她哽咽:“我被威胁,一直不敢说。也终于明白了当初给我下迷药的是王大佑。可是,已经晚了。我可以去死,但我的女儿怎么办?我怕别人戳她的脊梁骨,说她妈妈跟爷爷搞破鞋。”
“就这样,不正当关系,一直维持长达十年。”
“好在,知青能回城了。”
她眼里闪着泪花,却落不下来:“我决定带着女儿一起逃离这里,逃离这个地方。我不敢跟任何人说,特别是红旗……”
“没想到,王大佑那个畜生,居然对灵灵下手。”
陶蔓妮吼着:“她才十岁啊,那个畜生怎么敢?”
一个母亲,最重要的不是自己,而是孩子。
沈建军心情沉重。
陶蔓妮诉说还在继续:“我拿着铲子将王大佑拍晕,红旗回来后连忙拉架。我将事情全部说了出,我想要王大佑死,必须要他死!”
“红旗当时很痛苦,他说,他会亲自解决掉他爸。”
“可他骗了我……”
“我带孩子回了城后,红旗给我来信,想跟我面谈。我让父母给他安排了工作,将人接了过来。”
“他说,再给他一次机会。这一次,他会下手。”
“我们两个人还没想好完美的办法,灵灵就病了。
这一病就是两年。
医生说是心病。
我知道不能再等了,我让父母动用关系开了介绍信,准备回去。”
陶蔓妮情绪高涨,格外激动:“就这样,我们一家三口,开着小轿车回了甲村。
我跟灵灵坐在轿车里,等村民走后进了屋。”
“我看见红旗跟王大佑发生争吵,两个人大打出手。我上前按住了王大佑,直接将他闷死了。”
“后来,陈叔、冯叔来了,我以为他们会揭发我,没想到他们竟然帮我处理后手。还说,让红旗按他们说的做,就不会有嫌疑。”
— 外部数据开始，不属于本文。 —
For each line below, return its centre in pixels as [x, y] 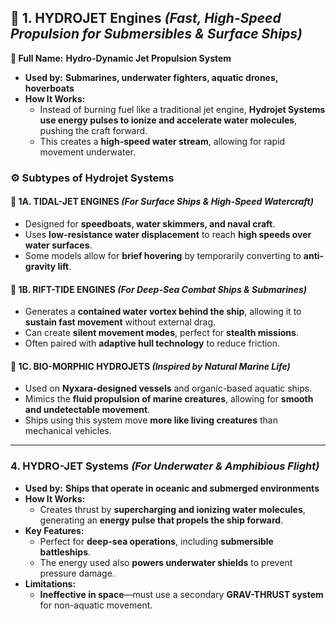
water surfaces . [58, 245]
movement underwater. [87, 152]
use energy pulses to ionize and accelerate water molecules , [168, 120]
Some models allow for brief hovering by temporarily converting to [163, 255]
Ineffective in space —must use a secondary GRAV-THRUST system [181, 594]
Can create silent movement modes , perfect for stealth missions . [161, 333]
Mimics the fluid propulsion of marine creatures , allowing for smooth [169, 399]
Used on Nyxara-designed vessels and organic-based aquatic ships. [168, 388]

陶蔓妮语气坚定:“事情就是这样,该说的我都说了。杀人动手都是我一个人,红旗、陈叔、冯叔只是隐瞒了事实。人不是他们杀的,我一人做事一人当。”
沈建军沉默,他出了审讯室。
跟李唯东还有其余两位审讯的公安交流。
事情基本一致。
可唯一不同的是,陈百万和冯玉祥一口咬定王大佑是他们闷死后又用匕首做出惩罚的标志。
王红旗和陶蔓妮却说,是他们闷死的。
现在越来越复杂。
李唯东揉着脑袋:“这些人,嘴里没一句实话。说的话,也是半真半假。”
突然,一道小小的童声响起:“怪物是我杀的。”
苏锦捂住王灵灵的嘴。
李唯东听见后走了过来,弯下腰:“灵灵,你说什么?”
他示意苏锦松开。
苏锦没动。
李唯东看向沈建军。
沈建军声音温柔:“阿锦,松开。”
苏锦眼神固执。
沈建军提高了声音:“苏锦同志,你知不知道你这是在妨碍公务?”他看了苏锦一眼,看似严厉,可是心底,却暗暗揪成了一团。